## WHAT IS NEEDED
Your task is to transcribe the data exactly while omitting each picture.

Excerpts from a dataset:
┄┄┄┄┄┄┄┄┄┄┄┄┄┄┄┄┄┄┄┄

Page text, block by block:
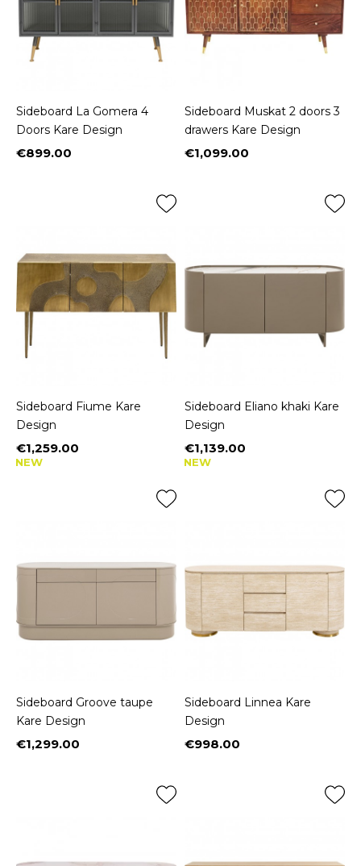
Sideboard La Gomera 4
Doors Kare Design
Price
€899.00
Sideboard Muskat 2 doors 3
drawers Kare Design
Price
€1,099.00
Sideboard Fiume Kare
Design
Price
€1,259.00
NEW
Sideboard Eliano khaki Kare
Design
Price
€1,139.00
NEW
Sideboard Groove taupe
Kare Design
Price
€1,299.00
Sideboard Linnea Kare
Design
Price
€998.00
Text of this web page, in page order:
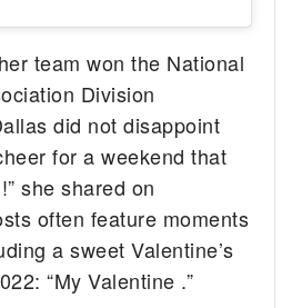
team won the National
Division
did not disappoint
for a weekend that
she shared on
often feature moments
a sweet Valentine’s
“My Valentine .”
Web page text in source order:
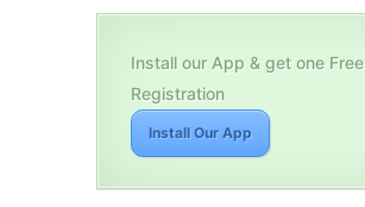
Install our App & get one Free
Registration
Install Our App
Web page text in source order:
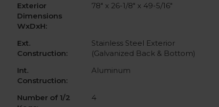
Exterior
Dimensions
WxDxH:
78" x 26-1/8" x 49-5/16"
Ext.
Construction:
Stainless Steel Exterior
(Galvanized Back & Bottom)
Int.
Construction:
Aluminum
Number of 1/2
4

┄┄┄┄┄┄┄┄┄┄┄┄┄┄┄┄┄┄┄┄

## ANSWER SECTION
Page text, block by block:
Sideboard La Gomera 4
Doors Kare Design
Price
€899.00
Sideboard Muskat 2 doors 3
drawers Kare Design
Price
€1,099.00
Sideboard Fiume Kare
Design
Price
€1,259.00
NEW
Sideboard Eliano khaki Kare
Design
Price
€1,139.00
NEW
Sideboard Groove taupe
Kare Design
Price
€1,299.00
Sideboard Linnea Kare
Design
Price
€998.00
Text of this web page, in page order:
team won the National
Division
did not disappoint
for a weekend that
she shared on
often feature moments
a sweet Valentine’s
“My Valentine .”
Web page text in source order:
Install our App & get one Free
Registration
Install Our App
Web page text in source order:
Exterior
Dimensions
WxDxH:
78" x 26-1/8" x 49-5/16"
Ext.
Construction:
Stainless Steel Exterior
(Galvanized Back & Bottom)
Int.
Construction:
Aluminum
Number of 1/2
4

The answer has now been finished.